El proceso político de incorporación de la población al decisionismo político, sobre cuestiones de Estado, la creación de civilidad, de sociedad civil, tuvo su espejo en las reformas que llevaron al Estado argentino a preocuparse por la salud, la educación, la seguridad y el progreso de sus habitantes, por intervenir allí donde se crearan injusticias, a repartir equitativamente las ganancias que se producían en este suelo, generoso pero cruel.
Así, a principios de la década del ‘70, la Argentina tenía indicadores económicos y sociales similares –y en algunos casos mejores– que la Italia de la época.
Esa Argentina comenzó a morir en 1975, con el estallido de la economía llamado “rodrigazo” (por el nombre del ministro de Economía del momento, durante el gobierno de Isabel Martínez de Perón, Celestino Rodrigo, un opaco funcionario vinculado al siniestro José López Rega) y continuó fatalmente con las políticas económicas perpetradas durante la dictadura.

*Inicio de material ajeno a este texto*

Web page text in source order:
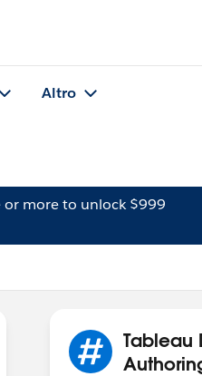
Altro
or more to unlock $999
Tableau
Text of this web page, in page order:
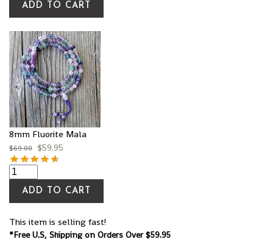
ADD TO CART
8mm Fluorite Mala
$69.00 $59.95
ADD TO CART
This item is selling fast!
*Free U.S, Shipping on Orders Over $59.95
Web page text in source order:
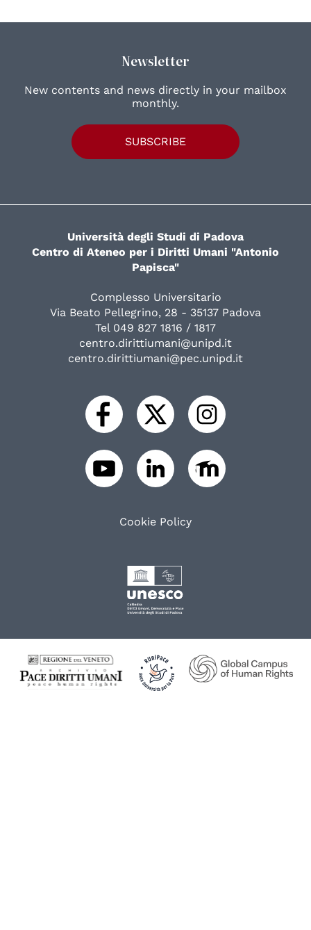
Newsletter
New contents and news directly in your mailbox
monthly.
SUBSCRIBE
Università degli Studi di Padova
Centro di Ateneo per i Diritti Umani "Antonio
Papisca"
Complesso Universitario
Via Beato Pellegrino, 28 - 35137 Padova
Tel 049 827 1816 / 1817
centro.dirittiumani@unipd.it
centro.dirittiumani@pec.unipd.it
Cookie Policy
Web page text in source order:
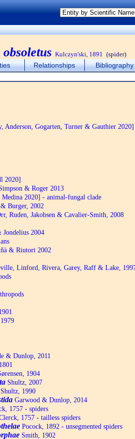
Kulczyn'ski, 1891 (spider)
Relationships Bibliography
Anderson, Gogarten, Turner & Gauthier 2020]
2020]
& Roger 2013
2020] - animal-fungal clade
Burger, 2002
Ruden, Jakobsen & Cavalier-Smith, 2008
2004
& Riutort 2002
Linford, Rivera, Garey, Raff & Lake,
& Dunlop, 2011
1904
Shultz, 2007
Shultz, 1990
Garwood & Dunlop, 2014
1757 - spiders
1757 - tailless spiders
Pocock, 1892 - unsegmented spiders
Smith, 1902
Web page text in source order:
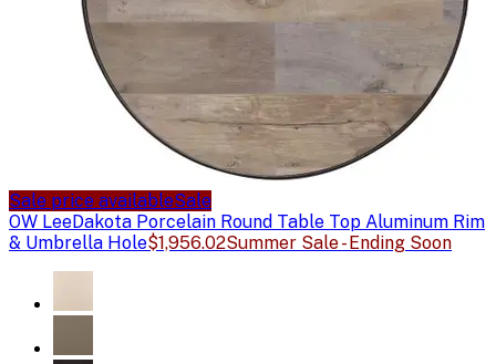
Sale price availableSale
OW LeeDakota Porcelain Round Table Top Aluminum Rim
& Umbrella Hole$1,956.02Summer Sale - Ending Soon
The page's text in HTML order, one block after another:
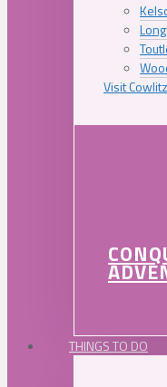
Visit
THINGS TO DO
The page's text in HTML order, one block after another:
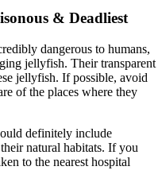
& Deadliest
dangerous to humans,
jellyfish. Their transparent
jellyfish. If possible, avoid
of the places where they
definitely include
natural habitats. If you
to the nearest hospital
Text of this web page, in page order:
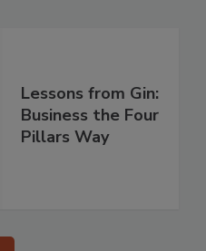
Lessons from Gin:
Business the Four
Pillars Way
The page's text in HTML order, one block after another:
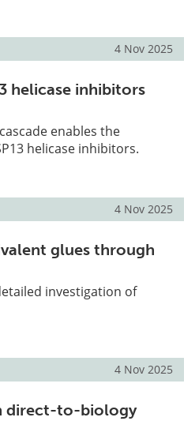
4 Nov 2025
helicase inhibitors
enables the
helicase inhibitors.
4 Nov 2025
glues through
investigation of
4 Nov 2025
direct-to-biology
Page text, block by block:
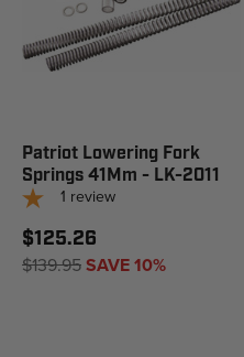
Patriot Lowering Fork
Springs 41Mm - LK-2011
1 review
$125.26
$139.95SAVE 10%
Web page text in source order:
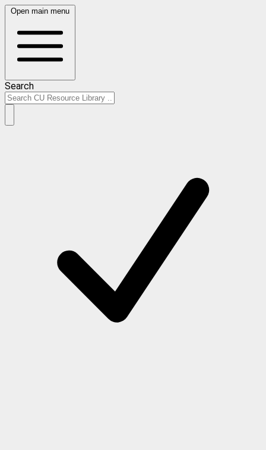
Open main menu
Search
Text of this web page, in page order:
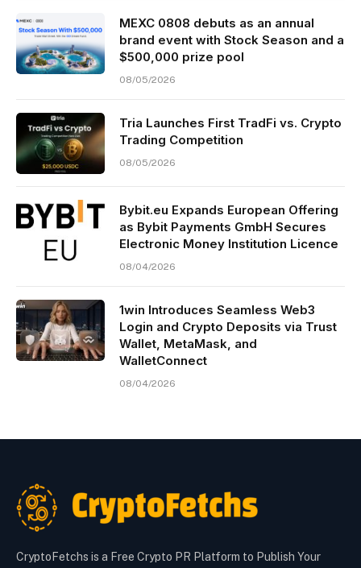
MEXC 0808 debuts as an annual
brand event with Stock Season and a
$500,000 prize pool
08/05/2026
Tria Launches First TradFi vs. Crypto
Trading Competition
08/05/2026
Bybit.eu Expands European Offering
as Bybit Payments GmbH Secures
Electronic Money Institution Licence
08/04/2026
1win Introduces Seamless Web3
Login and Crypto Deposits via Trust
Wallet, MetaMask, and
WalletConnect
08/04/2026
CryptoFetchs is a Free Crypto PR Platform to Publish Your
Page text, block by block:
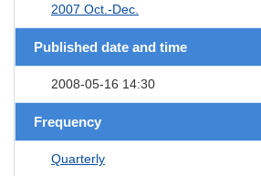
2007 Oct.-Dec.
Published date and time
2008-05-16 14:30
Frequency
Quarterly
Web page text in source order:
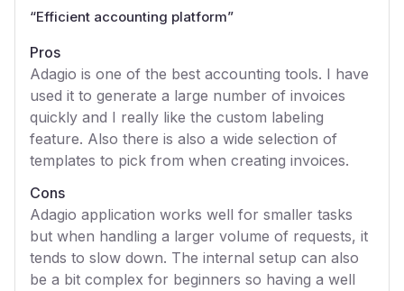
“Efficient accounting platform”
Pros
Adagio is one of the best accounting tools. I have
used it to generate a large number of invoices
quickly and I really like the custom labeling
feature. Also there is also a wide selection of
templates to pick from when creating invoices.
Cons
Adagio application works well for smaller tasks
but when handling a larger volume of requests, it
tends to slow down. The internal setup can also
be a bit complex for beginners so having a well
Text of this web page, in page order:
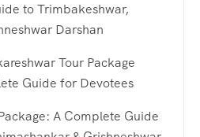
to Trimbakeshwar,
Darshan
Tour Package
Guide for Devotees
A Complete Guide
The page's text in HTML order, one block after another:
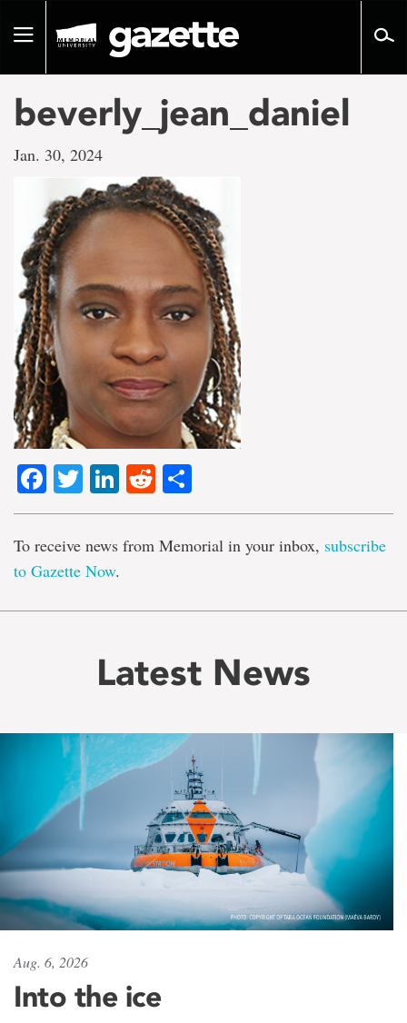
pageToggle
beverly_jean_daniel
Jan. 30, 2024
Facebook
TwitterLinkedIn
Reddit
To receive news from Memorial in your inbox, subscribe
to Gazette Now.
Latest News
Aug. 6, 2026
Into the ice
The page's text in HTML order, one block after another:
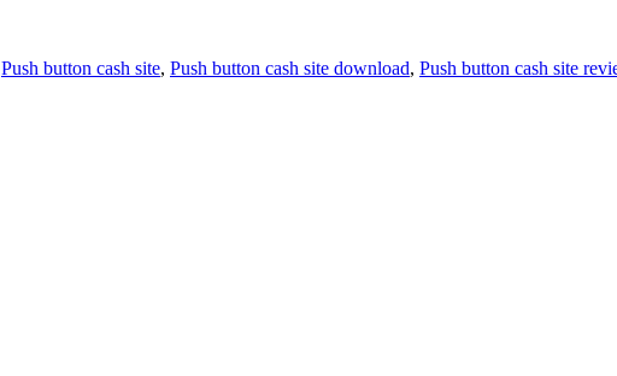
Push button cash site, Push button cash site download, Push button cash site

El tiro del final se produjo más acá en el tiempo, con Carlos Menem ejecutando su revolución conservadora de exacción y desguace del Estado nacional. Menem terminó de matar aquel sueño.

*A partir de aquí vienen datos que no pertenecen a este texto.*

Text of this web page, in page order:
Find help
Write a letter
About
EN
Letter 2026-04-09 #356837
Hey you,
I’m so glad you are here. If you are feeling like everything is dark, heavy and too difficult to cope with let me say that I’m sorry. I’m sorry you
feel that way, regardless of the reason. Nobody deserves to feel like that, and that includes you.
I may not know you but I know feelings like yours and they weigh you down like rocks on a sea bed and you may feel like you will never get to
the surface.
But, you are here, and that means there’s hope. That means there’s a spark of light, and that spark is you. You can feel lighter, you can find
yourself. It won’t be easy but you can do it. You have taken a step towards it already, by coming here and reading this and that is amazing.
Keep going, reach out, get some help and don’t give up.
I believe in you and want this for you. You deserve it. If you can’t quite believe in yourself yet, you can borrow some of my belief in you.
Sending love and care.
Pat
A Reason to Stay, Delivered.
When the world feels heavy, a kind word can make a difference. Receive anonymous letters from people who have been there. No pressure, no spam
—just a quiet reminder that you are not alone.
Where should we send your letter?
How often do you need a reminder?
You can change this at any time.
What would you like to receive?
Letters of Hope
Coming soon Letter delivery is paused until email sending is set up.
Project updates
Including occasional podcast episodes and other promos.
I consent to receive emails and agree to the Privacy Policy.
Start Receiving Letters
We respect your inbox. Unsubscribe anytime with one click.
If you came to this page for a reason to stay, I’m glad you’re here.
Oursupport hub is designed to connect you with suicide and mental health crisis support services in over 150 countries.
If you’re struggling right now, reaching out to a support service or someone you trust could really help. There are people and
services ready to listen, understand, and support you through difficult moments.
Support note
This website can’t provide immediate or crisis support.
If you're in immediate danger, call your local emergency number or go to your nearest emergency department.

Todo ese proceso de destrucción estatal y el consiguiente desamparo en que dejó a la gran mayoría de los compatriotas tuvo su correlato en el sistema de representación política. Para hacer añicos al Estado benefactor también se debió hacer trizas la política. Hoy es común llamar clase política a quienes deben ser los representantes del pueblo. Quizás porque esos representantes contribuyeron, mayoritariamente, a destruir lo que tanta sangre, lucha y sufrimiento costó construir.
Hoy el desafío es doble. Reconstruir el Estado de bienestar sería, además de un acto de justicia, devolverle a la política un sentido de necesidad que no tiene desde hace tiempo. Y, a la vez, volver a tejer las redes de solidaridad y contención social que existían en aquella sociedad prerrodrigazo, una sociedad donde los vecinos se ayudaban, los chicos aprendían en los colegios públicos y tener un Premio Nobel en ciencias no era un imposible.
El filósofo francés Víctor Cousin escribió que “el Estado constituido más conforme a las normas de la moral es aquel en que todos toman parte lo más intensamente posible en los destinos de la patria y llevan doquiera, en la corriente de la vida, la conciencia de los públicos deberes”.
Volver a rearmar el Estado de bienestar sería volver a tener patria.